● Data excerpts
►

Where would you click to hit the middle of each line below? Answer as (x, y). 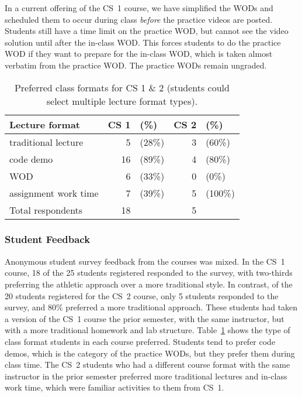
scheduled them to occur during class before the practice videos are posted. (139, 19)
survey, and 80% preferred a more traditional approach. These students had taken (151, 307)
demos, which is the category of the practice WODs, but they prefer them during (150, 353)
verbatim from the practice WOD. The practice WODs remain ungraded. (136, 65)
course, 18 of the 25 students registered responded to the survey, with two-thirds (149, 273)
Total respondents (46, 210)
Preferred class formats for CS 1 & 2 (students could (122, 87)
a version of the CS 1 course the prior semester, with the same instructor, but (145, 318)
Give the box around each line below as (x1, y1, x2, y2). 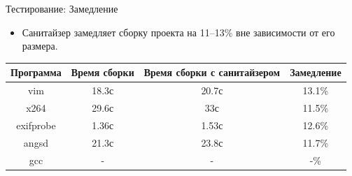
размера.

◄
►

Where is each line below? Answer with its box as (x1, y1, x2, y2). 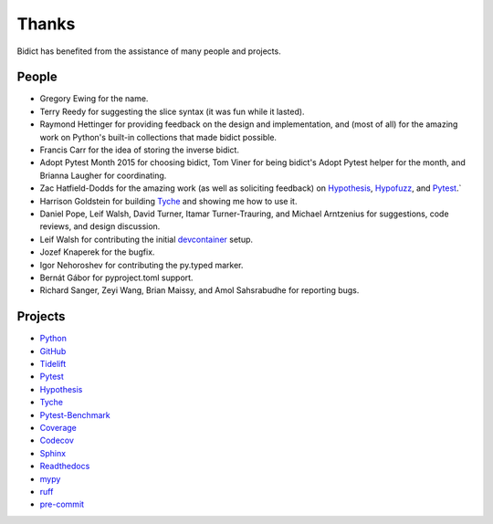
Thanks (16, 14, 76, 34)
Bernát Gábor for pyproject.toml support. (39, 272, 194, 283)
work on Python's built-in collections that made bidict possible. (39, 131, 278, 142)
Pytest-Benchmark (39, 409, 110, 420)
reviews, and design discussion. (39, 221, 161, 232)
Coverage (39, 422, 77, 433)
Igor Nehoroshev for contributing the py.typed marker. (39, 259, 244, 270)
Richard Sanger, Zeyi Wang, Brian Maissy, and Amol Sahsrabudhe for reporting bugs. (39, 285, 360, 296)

◄

● The task
In the listing above, find the line with "Where would you" and the line with "demos, which is". Output both, plus every line between them, and no pictures.

● Answer to this task
Where would you click to hit the middle of each line below? Answer as (x, y). 
scheduled them to occur during class before the practice videos are posted. (139, 19)
survey, and 80% preferred a more traditional approach. These students had taken (151, 307)
demos, which is the category of the practice WODs, but they prefer them during (150, 353)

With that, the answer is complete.